#### Task to carry out:
For this exercise, repeat the whole listing below exactly. Leave the pictures out.

* * * * * * * * *

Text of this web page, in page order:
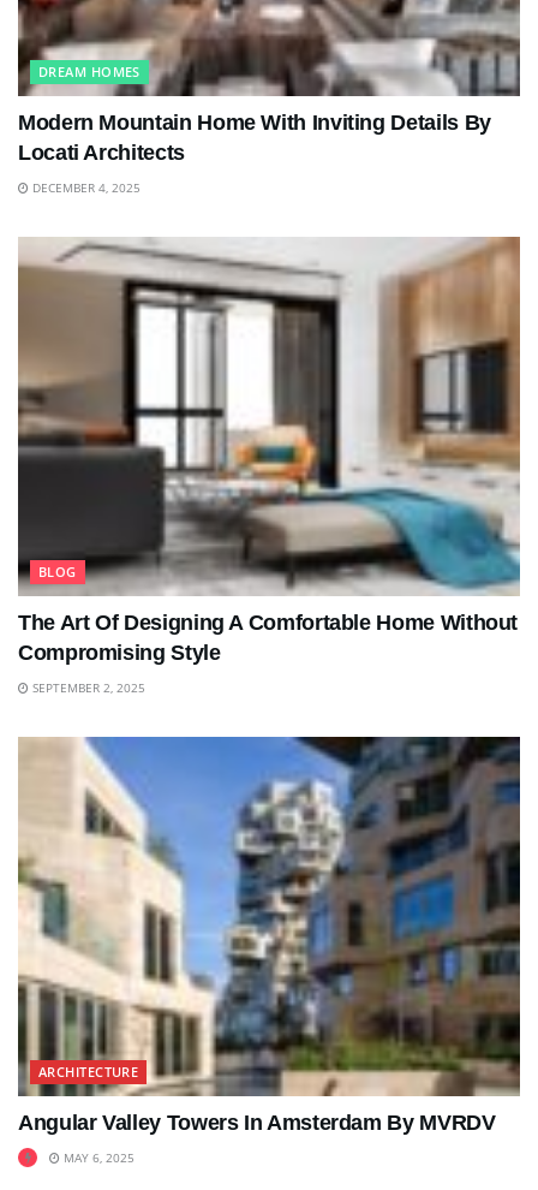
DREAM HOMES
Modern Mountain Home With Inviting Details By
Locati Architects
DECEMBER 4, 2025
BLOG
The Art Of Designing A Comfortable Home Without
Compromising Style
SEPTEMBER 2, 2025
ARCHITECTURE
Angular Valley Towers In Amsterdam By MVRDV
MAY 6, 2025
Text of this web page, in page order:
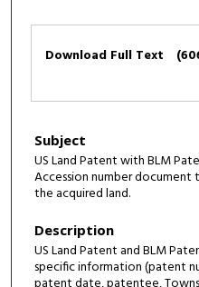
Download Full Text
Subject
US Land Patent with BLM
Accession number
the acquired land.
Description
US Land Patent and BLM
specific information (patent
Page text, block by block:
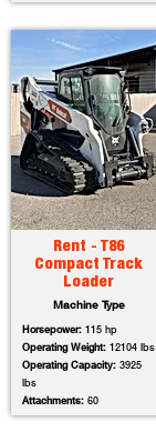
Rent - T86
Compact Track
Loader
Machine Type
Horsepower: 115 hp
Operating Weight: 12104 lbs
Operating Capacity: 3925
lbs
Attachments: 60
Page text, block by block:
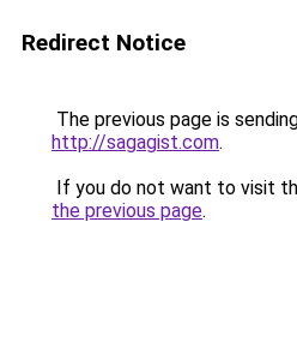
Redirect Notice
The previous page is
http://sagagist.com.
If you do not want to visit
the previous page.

* * * * * * * * *

#### Exercise solution:
Text of this web page, in page order:
DREAM HOMES
Modern Mountain Home With Inviting Details By
Locati Architects
DECEMBER 4, 2025
BLOG
The Art Of Designing A Comfortable Home Without
Compromising Style
SEPTEMBER 2, 2025
ARCHITECTURE
Angular Valley Towers In Amsterdam By MVRDV
MAY 6, 2025
Text of this web page, in page order:
Download Full Text
Subject
US Land Patent with BLM
Accession number
the acquired land.
Description
US Land Patent and BLM
specific information (patent
Page text, block by block:
Rent - T86
Compact Track
Loader
Machine Type
Horsepower: 115 hp
Operating Weight: 12104 lbs
Operating Capacity: 3925
lbs
Attachments: 60
Page text, block by block:
Redirect Notice
The previous page is
http://sagagist.com.
If you do not want to visit
the previous page.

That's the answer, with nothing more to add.